Financial institutions and identification
Before you open an account with a financial institution such as a bank, building society or credit union, they must establish proof your identity and verify your address. This requirement is set down in anti-money laundering legislation.
The Central Bank has an explainer on why you must prove your identity when opening a bank account.
When you are opening an account you cannot use the same document as proof of both your identity and your address. The bank can decide to use any of the following documents for verification (and they can also look for further information).
Proof of identity
The bank can request any of the following documents as proof of identity:
- A valid passport
- A current Irish driving licence
- A National Age Card (issued by An Garda Síochána)

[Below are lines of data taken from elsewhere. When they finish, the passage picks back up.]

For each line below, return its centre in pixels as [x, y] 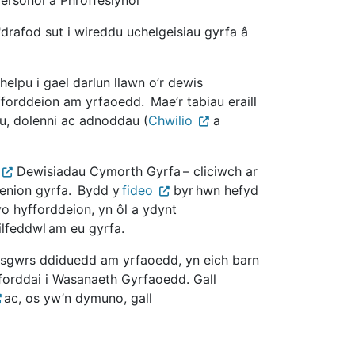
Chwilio [170, 120]
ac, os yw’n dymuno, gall [77, 298]
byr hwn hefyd [214, 190]
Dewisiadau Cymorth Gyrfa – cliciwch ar [135, 171]
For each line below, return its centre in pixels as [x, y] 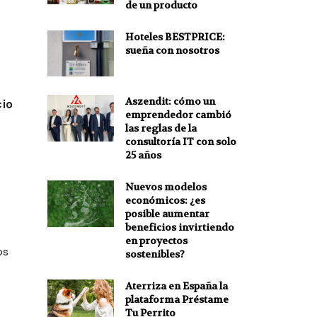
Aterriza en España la [176, 286]
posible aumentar [167, 214]
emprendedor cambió [178, 115]
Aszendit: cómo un [170, 102]
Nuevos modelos [166, 187]
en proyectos [156, 241]
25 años [143, 155]
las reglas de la [161, 128]
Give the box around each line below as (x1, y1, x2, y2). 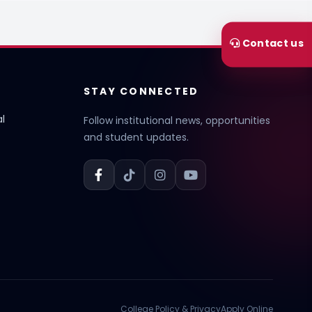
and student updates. (83, 130, 189, 144)
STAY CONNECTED (83, 84, 199, 98)
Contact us (290, 36, 304, 50)
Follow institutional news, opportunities (83, 114, 270, 127)
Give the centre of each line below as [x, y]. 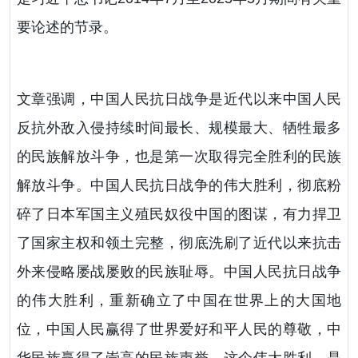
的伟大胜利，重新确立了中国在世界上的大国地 [179, 301]
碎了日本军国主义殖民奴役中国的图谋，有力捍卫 [179, 215]
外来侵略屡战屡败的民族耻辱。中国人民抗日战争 [179, 272]
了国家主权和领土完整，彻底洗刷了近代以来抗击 [179, 243]
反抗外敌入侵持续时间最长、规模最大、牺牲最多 [179, 128]
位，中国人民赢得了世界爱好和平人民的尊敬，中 [179, 330]
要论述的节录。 [67, 28]
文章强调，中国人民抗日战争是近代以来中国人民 [179, 99]
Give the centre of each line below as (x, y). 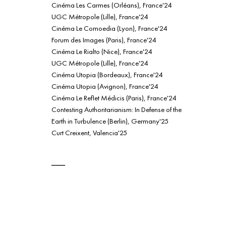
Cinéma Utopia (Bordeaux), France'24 (107, 74)
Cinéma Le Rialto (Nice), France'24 (102, 51)
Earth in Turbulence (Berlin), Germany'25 (110, 121)
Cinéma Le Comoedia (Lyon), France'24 (109, 28)
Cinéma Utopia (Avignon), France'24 (105, 86)
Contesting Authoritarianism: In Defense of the (117, 109)
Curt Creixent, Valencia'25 (89, 132)
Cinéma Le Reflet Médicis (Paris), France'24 (114, 97)
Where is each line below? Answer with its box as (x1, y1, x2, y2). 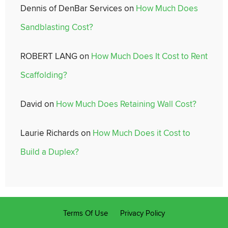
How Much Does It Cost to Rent (91, 49, 208, 62)
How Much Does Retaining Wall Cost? (56, 97, 196, 110)
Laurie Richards (20, 126, 79, 139)
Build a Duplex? (20, 145, 79, 158)
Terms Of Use (63, 207, 108, 218)
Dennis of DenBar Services (20, 2, 122, 14)
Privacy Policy (120, 207, 165, 218)
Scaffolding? (20, 68, 67, 81)
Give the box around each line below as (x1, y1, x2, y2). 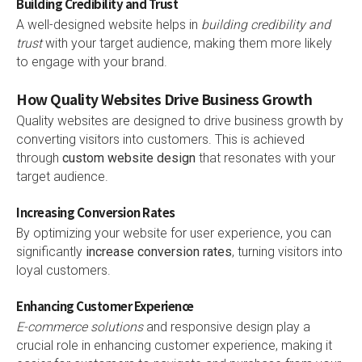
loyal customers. (16, 263, 111, 279)
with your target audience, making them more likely (42, 36, 332, 52)
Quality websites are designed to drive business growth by (16, 113, 343, 129)
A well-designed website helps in (16, 17, 201, 33)
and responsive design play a (143, 319, 310, 335)
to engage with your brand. (16, 54, 167, 70)
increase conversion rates (86, 244, 232, 260)
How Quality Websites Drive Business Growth (16, 89, 312, 110)
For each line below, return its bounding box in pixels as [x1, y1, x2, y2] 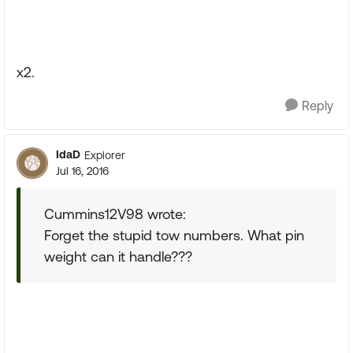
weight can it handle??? [44, 248, 192, 265]
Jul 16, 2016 [56, 165, 109, 177]
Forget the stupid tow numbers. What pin [44, 227, 304, 243]
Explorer [84, 148, 125, 162]
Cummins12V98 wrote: [44, 206, 186, 222]
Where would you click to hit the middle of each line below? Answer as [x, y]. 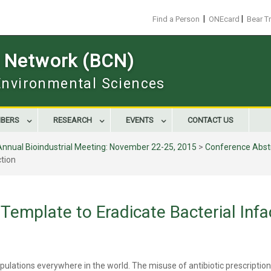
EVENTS [140, 120]
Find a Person [176, 19]
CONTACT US [211, 120]
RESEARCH [73, 120]
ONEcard [224, 19]
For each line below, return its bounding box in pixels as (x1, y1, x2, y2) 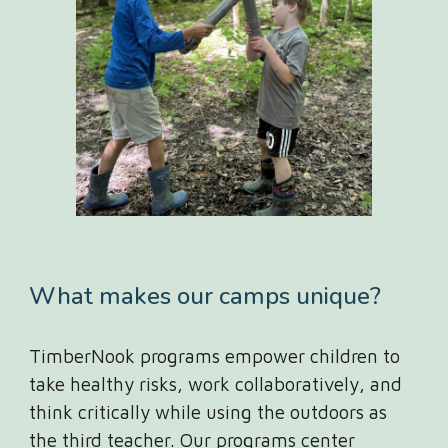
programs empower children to (135, 345, 401, 367)
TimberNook (29, 345, 136, 367)
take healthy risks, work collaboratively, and (29, 373, 403, 395)
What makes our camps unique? (29, 280, 382, 312)
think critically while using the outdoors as (29, 401, 388, 423)
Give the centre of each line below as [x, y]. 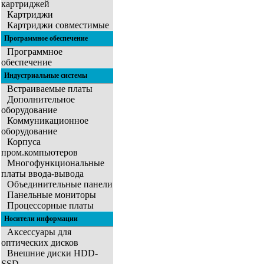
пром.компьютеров [39, 153]
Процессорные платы [50, 206]
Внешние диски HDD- [52, 253]
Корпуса [24, 142]
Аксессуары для [39, 232]
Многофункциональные [56, 163]
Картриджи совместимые [58, 25]
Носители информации [41, 219]
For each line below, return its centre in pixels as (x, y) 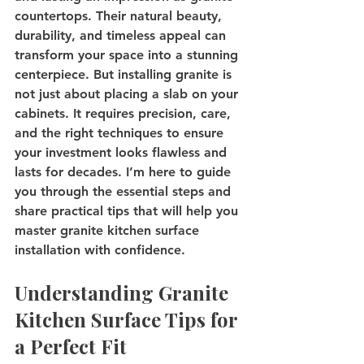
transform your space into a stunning (128, 55)
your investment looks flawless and (123, 152)
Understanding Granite (124, 292)
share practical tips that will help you (128, 211)
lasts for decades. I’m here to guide (125, 172)
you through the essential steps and (125, 191)
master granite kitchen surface (109, 230)
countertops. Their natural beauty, (120, 16)

- An identification form with a photograph signed by a member of An Garda Síochána
Proof of address
The bank can request any of these documents as proof of your address:
- A current utility bill (such as a gas, electricity or telephone or mobile phone bill)
- A current car or home insurance policy that shows your address
- A document issued by a government department that shows your address
- A copy of your Tax Credit Certificate (TCC)

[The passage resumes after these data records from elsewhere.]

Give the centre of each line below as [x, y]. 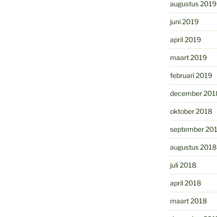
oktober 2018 [191, 111]
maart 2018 [188, 201]
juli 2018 [183, 165]
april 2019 [185, 40]
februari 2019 [191, 76]
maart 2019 [188, 58]
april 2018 [185, 183]
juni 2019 [184, 22]
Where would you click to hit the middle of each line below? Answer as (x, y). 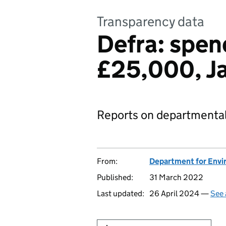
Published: (115, 177)
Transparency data (151, 21)
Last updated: (121, 193)
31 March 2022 (176, 177)
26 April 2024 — (180, 193)
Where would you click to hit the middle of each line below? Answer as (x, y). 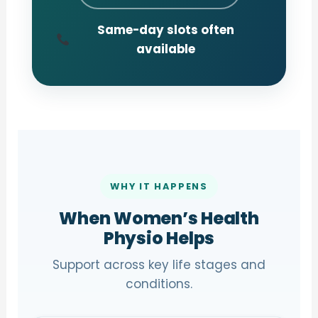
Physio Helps (159, 238)
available (166, 49)
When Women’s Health (159, 218)
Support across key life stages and (159, 264)
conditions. (159, 284)
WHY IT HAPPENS (159, 186)
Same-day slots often (166, 29)
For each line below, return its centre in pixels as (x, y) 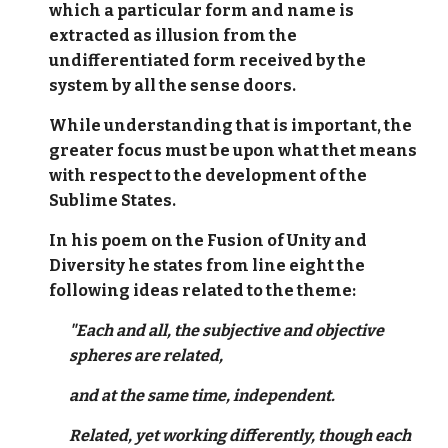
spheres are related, (146, 355)
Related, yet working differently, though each (240, 435)
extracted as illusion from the (173, 35)
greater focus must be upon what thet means (233, 150)
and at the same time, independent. (202, 395)
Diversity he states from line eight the (207, 265)
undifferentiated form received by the (208, 60)
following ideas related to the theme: (203, 290)
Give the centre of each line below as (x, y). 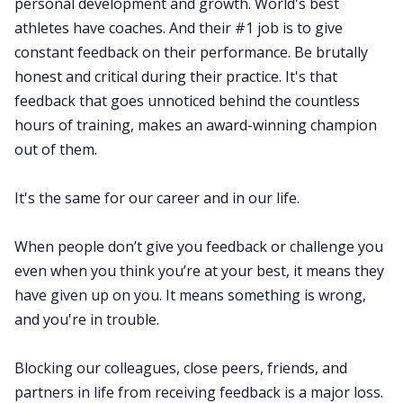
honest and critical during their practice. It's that (176, 76)
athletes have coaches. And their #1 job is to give (179, 27)
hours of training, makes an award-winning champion (196, 125)
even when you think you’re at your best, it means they (199, 270)
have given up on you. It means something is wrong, (190, 295)
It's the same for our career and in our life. (157, 197)
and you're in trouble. (87, 319)
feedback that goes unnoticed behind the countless (187, 100)
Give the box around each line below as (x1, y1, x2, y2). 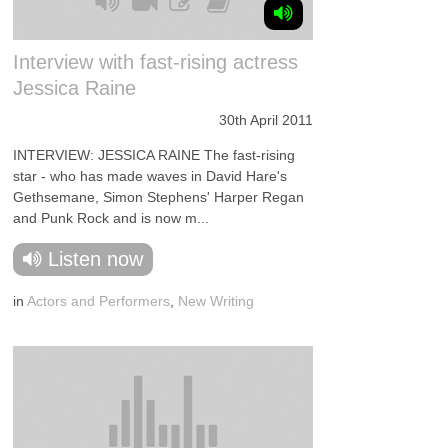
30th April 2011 (219, 112, 314, 128)
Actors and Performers (27, 293, 171, 309)
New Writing (178, 293, 255, 309)
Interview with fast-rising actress (13, 51, 299, 73)
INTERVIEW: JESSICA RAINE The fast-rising (13, 147, 296, 163)
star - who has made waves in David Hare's (13, 168, 288, 184)
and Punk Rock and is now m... (13, 210, 210, 226)
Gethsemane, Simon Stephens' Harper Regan (13, 189, 305, 205)
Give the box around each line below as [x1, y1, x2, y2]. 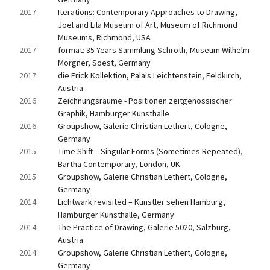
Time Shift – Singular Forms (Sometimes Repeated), [58, 146, 243, 157]
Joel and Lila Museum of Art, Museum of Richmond [58, 19, 237, 30]
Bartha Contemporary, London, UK [58, 159, 180, 169]
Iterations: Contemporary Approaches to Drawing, [58, 7, 237, 17]
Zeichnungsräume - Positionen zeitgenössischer [58, 95, 232, 106]
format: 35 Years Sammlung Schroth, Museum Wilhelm [58, 45, 250, 55]
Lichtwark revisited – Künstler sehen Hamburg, [58, 196, 225, 207]
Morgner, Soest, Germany [58, 57, 151, 68]
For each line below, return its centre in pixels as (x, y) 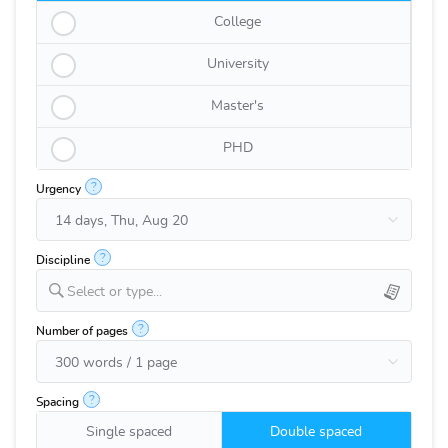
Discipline (63, 260)
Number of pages (82, 331)
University (237, 64)
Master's (237, 106)
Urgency (58, 189)
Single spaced (128, 432)
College (237, 22)
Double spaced (316, 432)

- A Statement of Liability (previously P21) from Revenue
- A social insurance document (that shows your address)
- A letter from your employer or licensed employment agency stating that you have recently arrived in Ireland and have started work but cannot yet provide evidence of your Irish address (you will have to provide evidence of your address at a later date)
In some cases a bank may ask you for your PPS number – for example, if you are claiming tax relief on the interest paid on a mortgage loan.

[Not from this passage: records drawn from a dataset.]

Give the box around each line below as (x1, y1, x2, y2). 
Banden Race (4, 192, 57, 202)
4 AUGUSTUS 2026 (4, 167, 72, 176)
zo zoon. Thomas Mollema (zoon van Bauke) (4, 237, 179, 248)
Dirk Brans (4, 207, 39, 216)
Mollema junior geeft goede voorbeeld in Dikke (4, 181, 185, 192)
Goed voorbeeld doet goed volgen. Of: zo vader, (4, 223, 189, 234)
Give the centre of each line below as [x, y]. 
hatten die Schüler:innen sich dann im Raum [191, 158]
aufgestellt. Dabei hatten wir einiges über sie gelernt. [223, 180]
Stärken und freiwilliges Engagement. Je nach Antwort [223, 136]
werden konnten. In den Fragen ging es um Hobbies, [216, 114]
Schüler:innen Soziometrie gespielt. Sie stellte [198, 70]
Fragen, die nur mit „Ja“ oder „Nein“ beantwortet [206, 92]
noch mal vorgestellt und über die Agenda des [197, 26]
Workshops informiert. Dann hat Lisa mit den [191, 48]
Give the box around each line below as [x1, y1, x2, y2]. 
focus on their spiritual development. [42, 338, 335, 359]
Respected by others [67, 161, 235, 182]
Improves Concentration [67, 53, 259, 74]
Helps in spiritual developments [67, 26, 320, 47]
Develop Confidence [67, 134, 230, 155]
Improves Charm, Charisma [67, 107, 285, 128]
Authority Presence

Copies of all documentation used to establish the identity of the customer must be retained for 5 years after an account is closed. Also, copies of transactions must be kept for 5 years after the date of the transaction.
Bank staff are required to know the nature of their customers' business and can ask for information about the level and type of business that is likely to be transacted through the account. You can also be asked to provide confirmation of the source of your funds and to give reasons for carrying out certain transactions.
How to apply
You should contact your bank or financial institution to get full details of the identification they require. The Central Bank of Ireland’s Registers contains individual registers for all financial institutions regulated by the Central Bank of Ireland.